Exactly the lines from the one containing "Center [39, 135, 65, 146]" through the end of the entries, both ends included, are to be output.

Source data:
::::

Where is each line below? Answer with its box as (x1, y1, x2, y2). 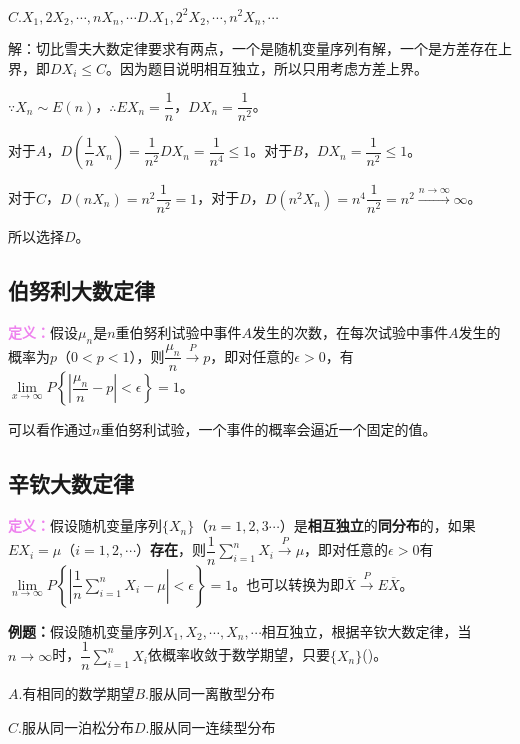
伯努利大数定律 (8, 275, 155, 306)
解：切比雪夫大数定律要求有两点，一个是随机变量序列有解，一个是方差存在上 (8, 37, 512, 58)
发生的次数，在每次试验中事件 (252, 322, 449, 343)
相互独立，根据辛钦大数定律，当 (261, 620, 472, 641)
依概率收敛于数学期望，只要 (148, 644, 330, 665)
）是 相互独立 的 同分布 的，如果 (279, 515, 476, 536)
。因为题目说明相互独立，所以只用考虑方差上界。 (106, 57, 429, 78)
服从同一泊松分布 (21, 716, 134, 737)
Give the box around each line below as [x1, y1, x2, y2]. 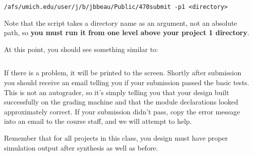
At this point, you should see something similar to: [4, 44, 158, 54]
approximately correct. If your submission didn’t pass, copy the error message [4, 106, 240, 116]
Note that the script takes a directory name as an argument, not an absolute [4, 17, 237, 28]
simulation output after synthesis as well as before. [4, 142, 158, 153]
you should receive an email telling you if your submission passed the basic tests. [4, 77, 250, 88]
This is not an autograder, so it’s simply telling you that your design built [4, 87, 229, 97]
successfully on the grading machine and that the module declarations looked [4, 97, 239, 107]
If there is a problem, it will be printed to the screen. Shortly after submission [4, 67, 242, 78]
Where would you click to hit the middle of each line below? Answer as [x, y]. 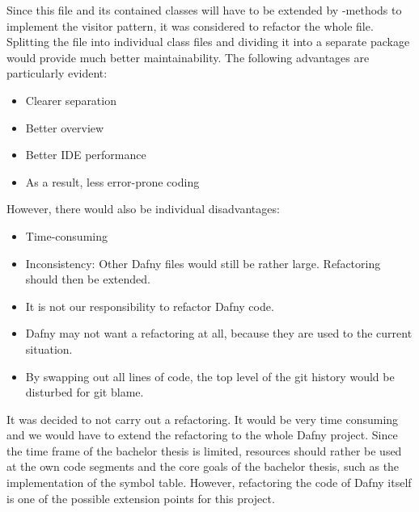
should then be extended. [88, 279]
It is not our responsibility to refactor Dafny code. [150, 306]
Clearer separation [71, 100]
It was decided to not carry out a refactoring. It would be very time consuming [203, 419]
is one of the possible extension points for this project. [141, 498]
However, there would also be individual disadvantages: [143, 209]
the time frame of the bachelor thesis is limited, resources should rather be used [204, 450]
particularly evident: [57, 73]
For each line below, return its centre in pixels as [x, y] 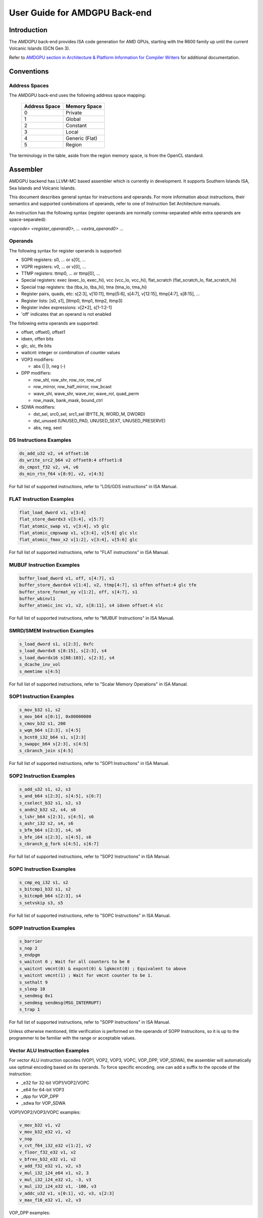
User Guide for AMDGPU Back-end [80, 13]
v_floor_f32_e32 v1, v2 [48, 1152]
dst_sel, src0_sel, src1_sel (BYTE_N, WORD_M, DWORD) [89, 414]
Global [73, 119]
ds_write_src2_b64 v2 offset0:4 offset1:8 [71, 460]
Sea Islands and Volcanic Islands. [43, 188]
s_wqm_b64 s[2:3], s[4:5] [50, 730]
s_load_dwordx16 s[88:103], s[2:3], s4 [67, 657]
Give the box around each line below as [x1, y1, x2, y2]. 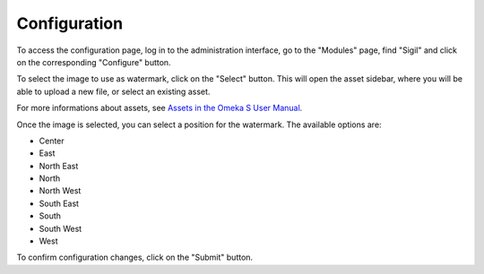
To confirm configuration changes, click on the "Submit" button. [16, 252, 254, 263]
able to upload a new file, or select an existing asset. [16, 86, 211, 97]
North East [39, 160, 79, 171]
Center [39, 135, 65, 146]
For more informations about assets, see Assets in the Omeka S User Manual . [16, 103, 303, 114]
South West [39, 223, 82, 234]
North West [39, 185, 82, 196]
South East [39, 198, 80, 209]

::::

▸ Response:
Center [39, 135, 65, 146]
For more informations about assets, see Assets in the Omeka S User Manual . [16, 103, 303, 114]
South West [39, 223, 82, 234]
North West [39, 185, 82, 196]
South East [39, 198, 80, 209]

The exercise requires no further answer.